**YOUR INSTRUCTIONS**
When you reach the line below that has "The gifts were a delivery", start returning lines exactly, and stop after the line that has "of buying a new"; skip the pictures.

**DATA SHOWN**

....................

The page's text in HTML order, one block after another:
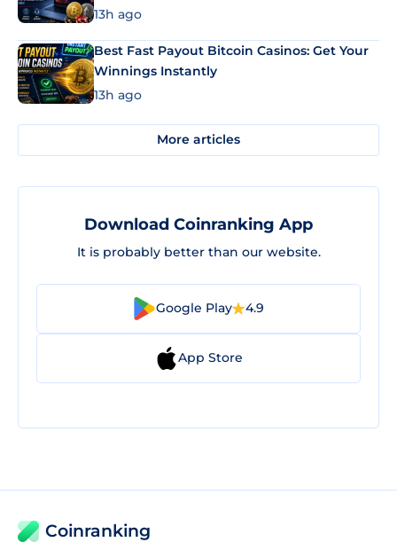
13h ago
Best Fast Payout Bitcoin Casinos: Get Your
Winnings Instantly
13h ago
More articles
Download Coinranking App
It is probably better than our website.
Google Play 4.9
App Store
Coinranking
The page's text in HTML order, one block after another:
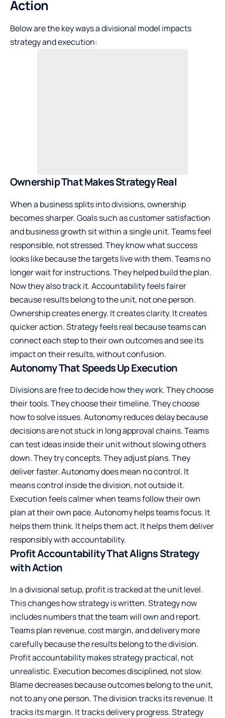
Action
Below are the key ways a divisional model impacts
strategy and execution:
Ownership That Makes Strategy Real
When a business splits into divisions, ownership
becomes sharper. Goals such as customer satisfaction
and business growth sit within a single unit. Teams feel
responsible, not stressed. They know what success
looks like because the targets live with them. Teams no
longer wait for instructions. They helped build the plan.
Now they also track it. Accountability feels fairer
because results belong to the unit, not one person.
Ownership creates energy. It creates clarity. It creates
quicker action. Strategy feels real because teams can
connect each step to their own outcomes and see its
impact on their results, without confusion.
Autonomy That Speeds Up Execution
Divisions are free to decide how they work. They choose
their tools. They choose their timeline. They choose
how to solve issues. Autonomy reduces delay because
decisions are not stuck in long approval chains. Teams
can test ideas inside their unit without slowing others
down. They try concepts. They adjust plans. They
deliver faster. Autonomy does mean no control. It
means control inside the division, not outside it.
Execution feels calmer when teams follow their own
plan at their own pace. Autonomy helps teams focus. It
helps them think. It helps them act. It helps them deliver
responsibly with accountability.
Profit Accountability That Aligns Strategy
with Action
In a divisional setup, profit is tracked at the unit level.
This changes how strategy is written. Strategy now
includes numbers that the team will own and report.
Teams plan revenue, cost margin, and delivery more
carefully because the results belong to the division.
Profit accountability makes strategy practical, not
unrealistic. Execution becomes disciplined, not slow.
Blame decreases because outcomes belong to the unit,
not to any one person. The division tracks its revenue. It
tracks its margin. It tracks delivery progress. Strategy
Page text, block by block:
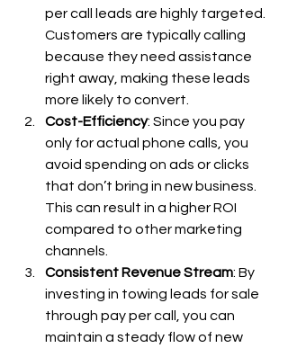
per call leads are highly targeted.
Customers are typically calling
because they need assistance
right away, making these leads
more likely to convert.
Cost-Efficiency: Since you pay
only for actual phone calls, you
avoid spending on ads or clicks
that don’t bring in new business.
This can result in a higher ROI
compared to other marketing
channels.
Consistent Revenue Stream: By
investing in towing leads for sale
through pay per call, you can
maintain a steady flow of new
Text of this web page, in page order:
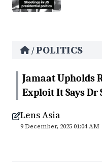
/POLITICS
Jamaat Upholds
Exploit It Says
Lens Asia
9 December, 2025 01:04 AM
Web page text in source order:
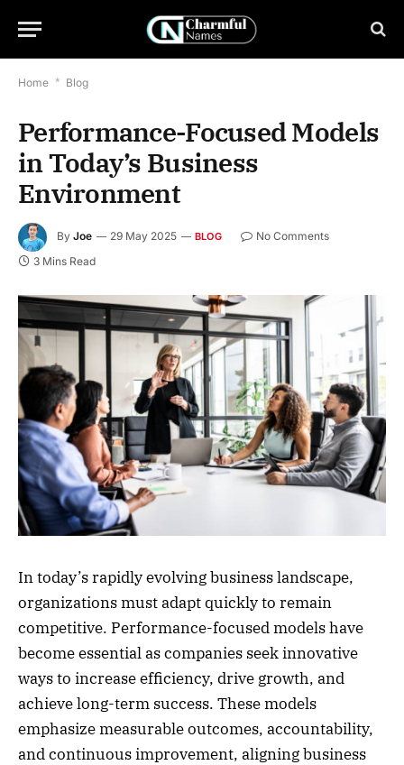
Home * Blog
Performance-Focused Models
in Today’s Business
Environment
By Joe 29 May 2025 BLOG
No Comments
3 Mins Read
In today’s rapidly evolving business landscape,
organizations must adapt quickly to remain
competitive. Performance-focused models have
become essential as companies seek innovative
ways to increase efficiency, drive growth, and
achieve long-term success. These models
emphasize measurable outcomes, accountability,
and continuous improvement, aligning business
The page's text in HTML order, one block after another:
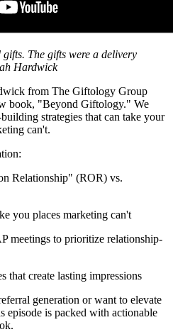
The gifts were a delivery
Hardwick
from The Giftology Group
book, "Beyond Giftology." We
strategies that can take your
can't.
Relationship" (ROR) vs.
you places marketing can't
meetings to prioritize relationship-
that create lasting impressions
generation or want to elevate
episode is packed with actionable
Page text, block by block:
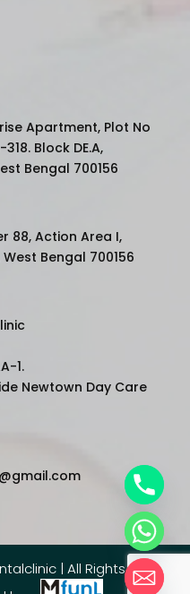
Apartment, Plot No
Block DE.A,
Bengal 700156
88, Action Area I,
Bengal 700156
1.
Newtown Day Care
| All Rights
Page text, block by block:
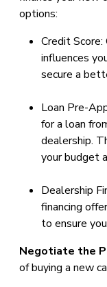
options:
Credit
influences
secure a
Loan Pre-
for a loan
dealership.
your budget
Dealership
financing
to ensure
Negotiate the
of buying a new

....................

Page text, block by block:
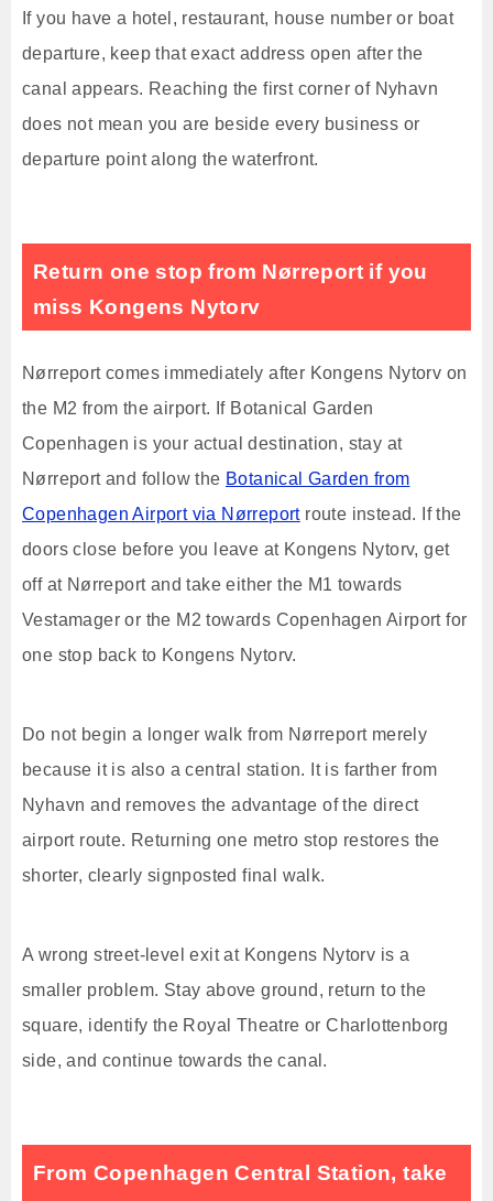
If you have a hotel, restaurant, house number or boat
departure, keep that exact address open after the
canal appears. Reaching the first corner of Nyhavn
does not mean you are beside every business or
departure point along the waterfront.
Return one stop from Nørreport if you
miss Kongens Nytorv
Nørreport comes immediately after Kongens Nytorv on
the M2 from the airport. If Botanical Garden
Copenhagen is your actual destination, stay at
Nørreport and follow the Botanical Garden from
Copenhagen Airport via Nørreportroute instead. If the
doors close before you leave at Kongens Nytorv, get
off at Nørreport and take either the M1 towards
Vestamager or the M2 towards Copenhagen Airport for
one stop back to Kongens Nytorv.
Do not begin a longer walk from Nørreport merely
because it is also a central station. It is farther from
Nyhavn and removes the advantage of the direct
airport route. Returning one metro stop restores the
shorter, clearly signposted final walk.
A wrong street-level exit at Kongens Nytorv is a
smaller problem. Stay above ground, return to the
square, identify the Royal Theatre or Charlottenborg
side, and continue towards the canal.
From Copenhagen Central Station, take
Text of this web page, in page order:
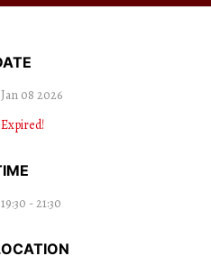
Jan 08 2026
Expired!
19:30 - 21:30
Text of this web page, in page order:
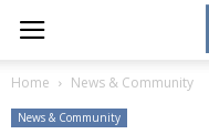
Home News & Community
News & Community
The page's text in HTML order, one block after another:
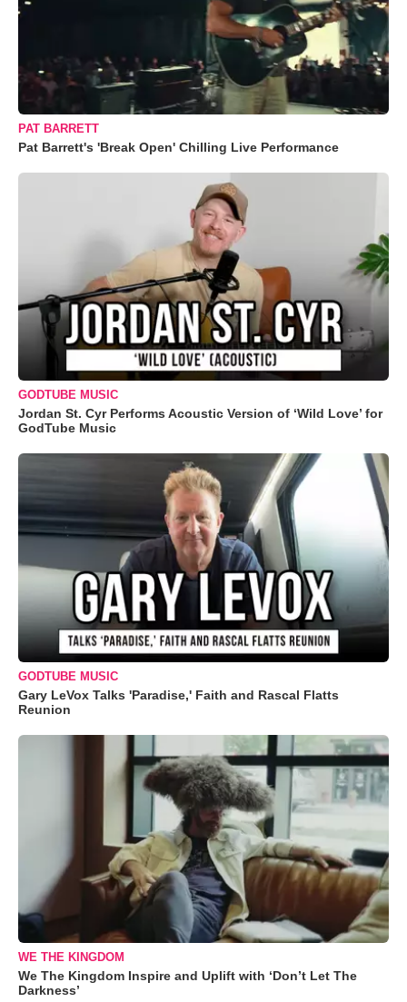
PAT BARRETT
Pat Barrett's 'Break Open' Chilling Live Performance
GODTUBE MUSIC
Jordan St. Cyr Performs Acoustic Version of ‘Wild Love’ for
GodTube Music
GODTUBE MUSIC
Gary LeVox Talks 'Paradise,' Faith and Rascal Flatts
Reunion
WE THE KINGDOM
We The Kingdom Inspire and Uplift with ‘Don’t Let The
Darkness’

....................

**SOLUTION FOR THIS TASK**
The gifts were a delivery
Hardwick
from The Giftology Group
book, "Beyond Giftology." We
strategies that can take your
can't.
Relationship" (ROR) vs.
you places marketing can't
meetings to prioritize relationship-
that create lasting impressions
generation or want to elevate
episode is packed with actionable
Page text, block by block:
Apartment, Plot No
Block DE.A,
Bengal 700156
88, Action Area I,
Bengal 700156
1.
Newtown Day Care
| All Rights
Page text, block by block:
options:
Credit
influences
secure a
Loan Pre-
for a loan
dealership.
your budget
Dealership
financing
to ensure
Negotiate the
of buying a new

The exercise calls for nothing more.